31 May 2026, 22:27

FDP feiert "Wendepunkt" – doch interne Spaltungen bleiben sichtbar

Neuer FDP-Generalsekretär sieht gute Chancen für Comeback

FDP feiert "Wendepunkt" – doch interne Spaltungen bleiben sichtbar

Die Freie Demokratische Partei (FDP) hat am Sonntagabend ihren Bundesparteitag in Berlin beendet. Der neu gewählte Generalsekretär Martin Hagen hob die zentralen Beschlüsse und eine spürbare Veränderung der Wählerstimmung hervor und bezeichnete die Veranstaltung als „Wendepunkt“ für die Partei.

Die Delegierten unterstützten auf dem Parteitag den zentralen Programmentwurf „Neustart für Deutschland: Ein kühner Aufbruch für eine erfolgreiche Nation“. Das Papier skizziert die Prioritäten der FDP, um ihren politischen Einfluss wiederzubeleben. Doch nicht alle Debatten verliefen reibungslos – mehrere Änderungsanträge wurden an Ausschüsse verwiesen, statt offen diskutiert zu werden.

Die internen Wahlen offenbarten indes die Spaltungen innerhalb der Partei. Der neue Vorsitzende Wolfgang Kubicki erhielt 59 Prozent der Stimmen, Hagen erreichte einen ähnlichen Wert. Trotz der Differenzen zeigte sich Hagen zuversichtlich und lobte den neu gewählten Bundesvorstand als „frischen Aufbruch“.

Hagen verwies auf einen jüngsten Anstieg des Wählerinteresses: Die Umfragewerte für die FDP stiegen innerhalb von zwei Monaten von 16 auf 22 Prozent. Nun gelte es, diese potenzielle Unterstützung in tatsächliche Stimmen umzumünzen, um die Partei wieder über die Fünf-Prozent-Hürde zu bringen. In den kommenden Monaten will die FDP ihren Wahlkampf auf Sachsen-Anhalt, Mecklenburg-Vorpommern und Berlin konzentrieren.
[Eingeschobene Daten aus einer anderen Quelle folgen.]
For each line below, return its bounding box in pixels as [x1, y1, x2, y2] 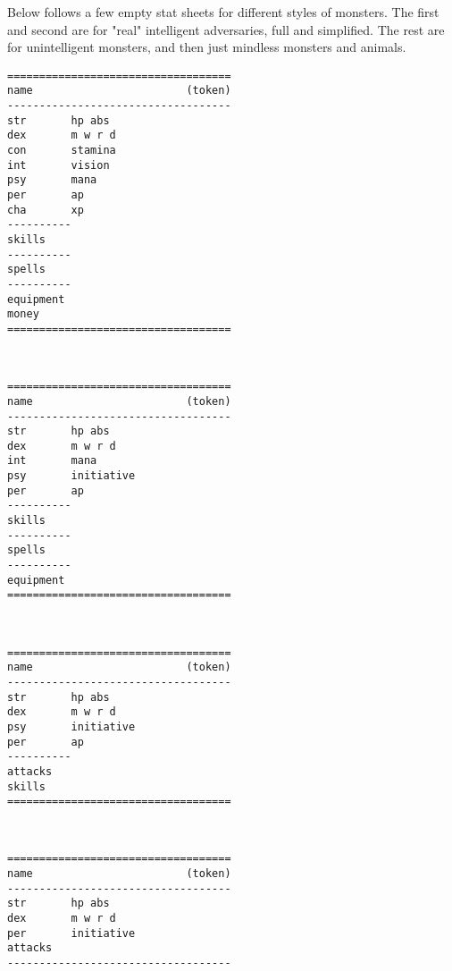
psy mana [7, 173, 97, 187]
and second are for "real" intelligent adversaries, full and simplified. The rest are [7, 20, 445, 38]
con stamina [7, 144, 116, 157]
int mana [7, 454, 97, 468]
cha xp [7, 203, 84, 216]
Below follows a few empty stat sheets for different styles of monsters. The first [7, 3, 439, 21]
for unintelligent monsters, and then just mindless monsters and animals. [7, 38, 406, 56]
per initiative [7, 926, 136, 940]
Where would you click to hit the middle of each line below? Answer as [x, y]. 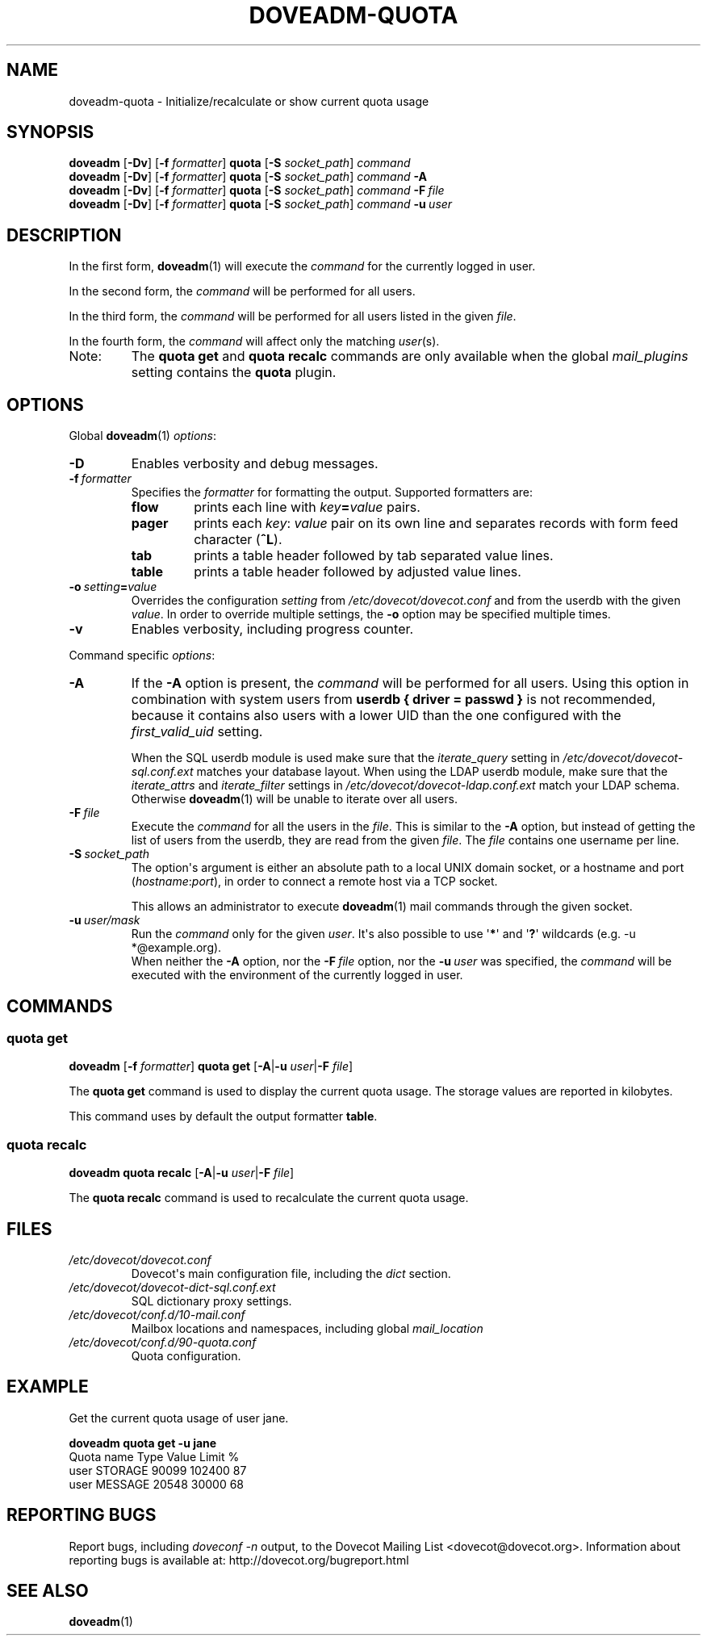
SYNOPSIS [50, 132]
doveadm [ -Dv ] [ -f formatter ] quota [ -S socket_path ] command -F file [257, 191]
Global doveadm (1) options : [142, 436]
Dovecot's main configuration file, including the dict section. [291, 1273]
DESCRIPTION [64, 235]
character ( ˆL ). [238, 540]
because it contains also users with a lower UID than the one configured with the [376, 716]
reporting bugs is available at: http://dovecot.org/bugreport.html [239, 1560]
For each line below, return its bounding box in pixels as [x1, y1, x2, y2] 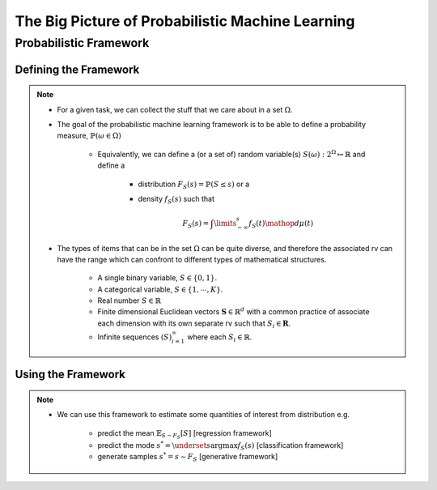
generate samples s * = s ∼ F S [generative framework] [97, 450, 278, 463]
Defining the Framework [15, 62, 140, 76]
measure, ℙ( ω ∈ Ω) [57, 130, 121, 141]
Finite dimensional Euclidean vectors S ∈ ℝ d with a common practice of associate [97, 306, 370, 317]
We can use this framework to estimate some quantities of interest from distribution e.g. [57, 410, 350, 420]
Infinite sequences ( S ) [97, 332, 172, 342]
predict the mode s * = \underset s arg [97, 440, 223, 450]
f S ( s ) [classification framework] [237, 440, 344, 452]
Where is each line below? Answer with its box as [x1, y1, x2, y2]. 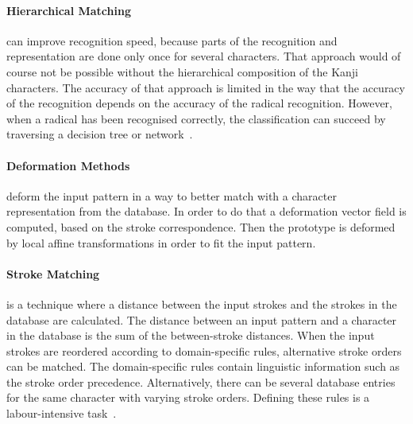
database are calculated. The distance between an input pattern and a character [6, 311, 397, 328]
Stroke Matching [6, 265, 100, 282]
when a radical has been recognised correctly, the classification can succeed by [6, 110, 386, 126]
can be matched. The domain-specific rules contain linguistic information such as [6, 358, 400, 375]
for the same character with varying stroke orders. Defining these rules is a [6, 389, 370, 406]
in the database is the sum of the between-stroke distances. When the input [6, 327, 375, 344]
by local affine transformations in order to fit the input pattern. [6, 234, 316, 251]
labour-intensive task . [6, 405, 117, 422]
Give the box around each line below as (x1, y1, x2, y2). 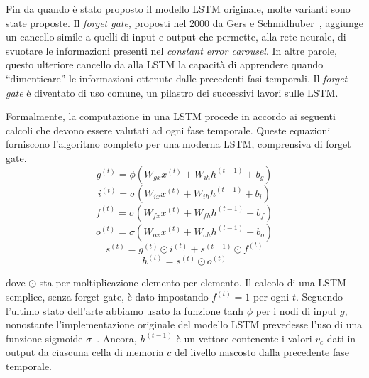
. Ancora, (97, 330, 137, 345)
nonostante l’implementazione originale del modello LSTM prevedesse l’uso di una (6, 317, 363, 332)
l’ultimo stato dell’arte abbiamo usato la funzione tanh (6, 303, 244, 318)
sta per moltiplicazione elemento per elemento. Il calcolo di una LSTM (39, 275, 346, 290)
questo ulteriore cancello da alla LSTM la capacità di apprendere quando (6, 57, 324, 72)
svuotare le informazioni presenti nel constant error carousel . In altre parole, (6, 43, 337, 58)
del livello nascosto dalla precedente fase (174, 345, 349, 360)
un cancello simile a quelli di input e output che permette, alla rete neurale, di (6, 29, 346, 44)
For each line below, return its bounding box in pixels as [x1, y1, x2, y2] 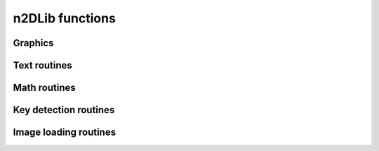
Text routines [13, 59, 73, 71]
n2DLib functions [13, 10, 116, 26]
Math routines [13, 82, 77, 94]
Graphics [13, 37, 54, 49]
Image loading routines [13, 127, 116, 138]
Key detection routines [13, 104, 115, 116]
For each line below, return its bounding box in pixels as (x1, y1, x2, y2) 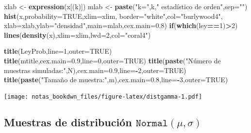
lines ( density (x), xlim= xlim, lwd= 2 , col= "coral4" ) (4, 30, 151, 40)
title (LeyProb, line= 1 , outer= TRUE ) (4, 46, 112, 56)
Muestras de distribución (4, 114, 132, 129)
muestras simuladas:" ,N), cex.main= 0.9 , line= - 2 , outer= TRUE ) (4, 65, 186, 75)
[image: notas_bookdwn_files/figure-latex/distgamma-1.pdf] (4, 93, 202, 100)
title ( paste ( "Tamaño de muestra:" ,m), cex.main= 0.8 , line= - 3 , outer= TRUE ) (4, 74, 228, 85)
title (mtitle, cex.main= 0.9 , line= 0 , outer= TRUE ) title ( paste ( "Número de (4, 55, 221, 65)
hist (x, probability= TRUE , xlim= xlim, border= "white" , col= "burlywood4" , (4, 11, 223, 21)
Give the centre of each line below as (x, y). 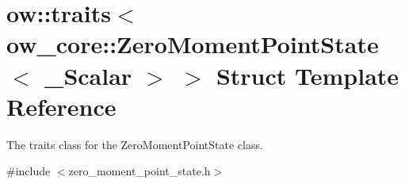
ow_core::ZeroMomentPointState (193, 44)
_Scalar (88, 75)
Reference (61, 106)
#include (29, 171)
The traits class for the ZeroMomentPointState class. (135, 144)
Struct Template (308, 75)
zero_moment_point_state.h (139, 171)
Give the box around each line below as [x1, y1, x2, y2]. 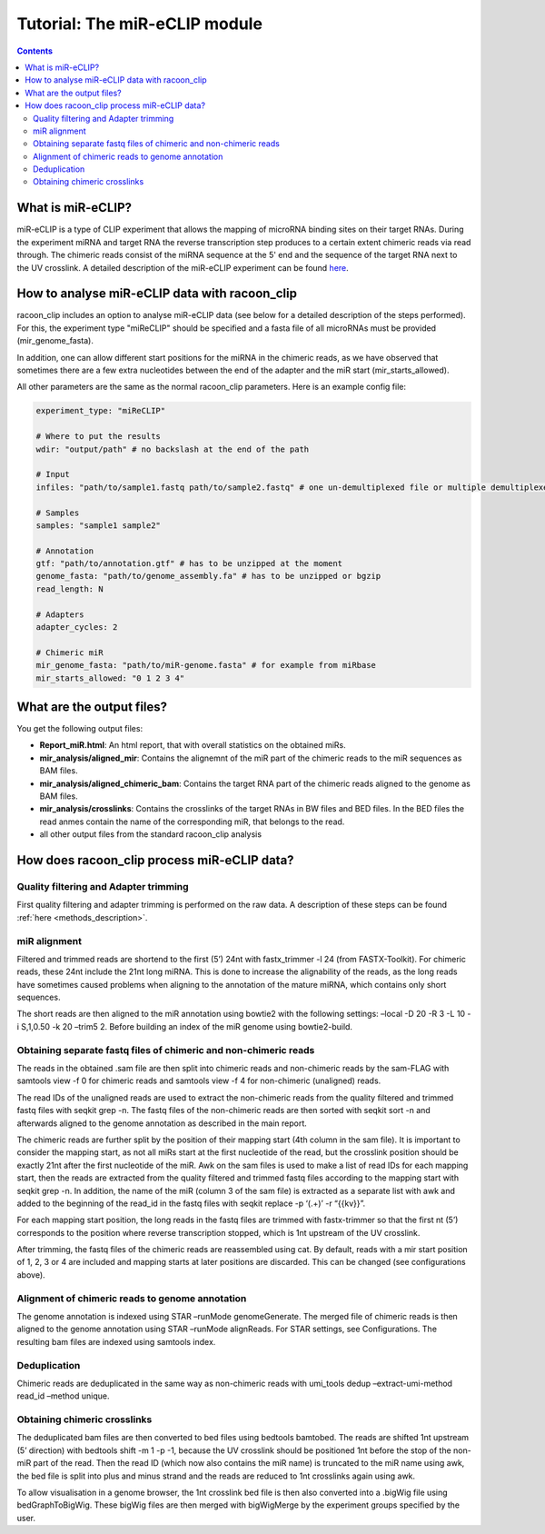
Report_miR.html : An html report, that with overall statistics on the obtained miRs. [39, 740, 346, 751]
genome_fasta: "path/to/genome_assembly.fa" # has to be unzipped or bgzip [35, 571, 381, 582]
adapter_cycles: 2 [35, 623, 118, 633]
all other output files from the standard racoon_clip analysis [39, 829, 263, 840]
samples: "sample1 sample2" [35, 520, 161, 531]
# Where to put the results [35, 432, 161, 442]
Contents [16, 45, 54, 56]
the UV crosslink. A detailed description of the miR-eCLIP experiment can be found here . [16, 262, 349, 273]
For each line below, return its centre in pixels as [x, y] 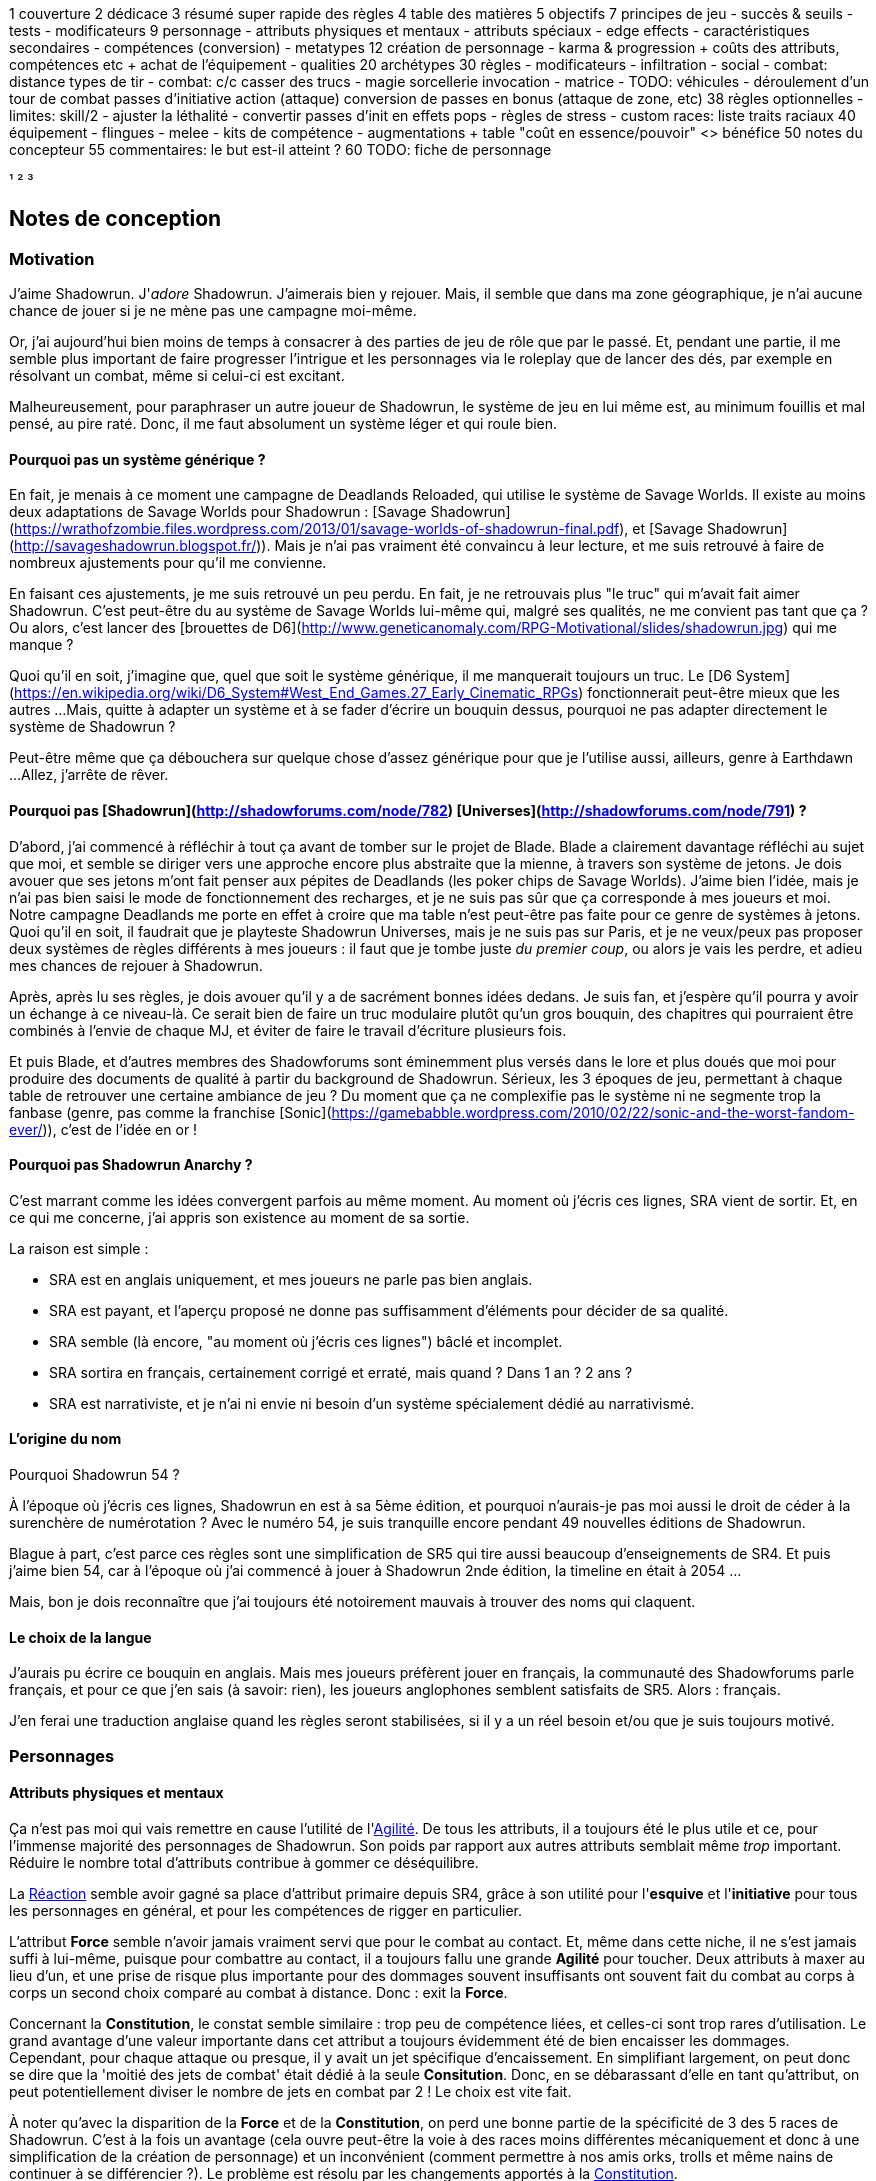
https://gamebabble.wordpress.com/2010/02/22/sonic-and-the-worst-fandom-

Der Parteitag endete mit Hagens Schlusswort, in dem er die gefassten Beschlüsse und den Führungswechsel als entscheidende Weichenstellungen für die Zukunft darstellte. Die nächste Herausforderung der FDP wird sein, den gewonnenen Schwung in messbare Erfolge bei den anstehenden Landeswahlen umzusetzen.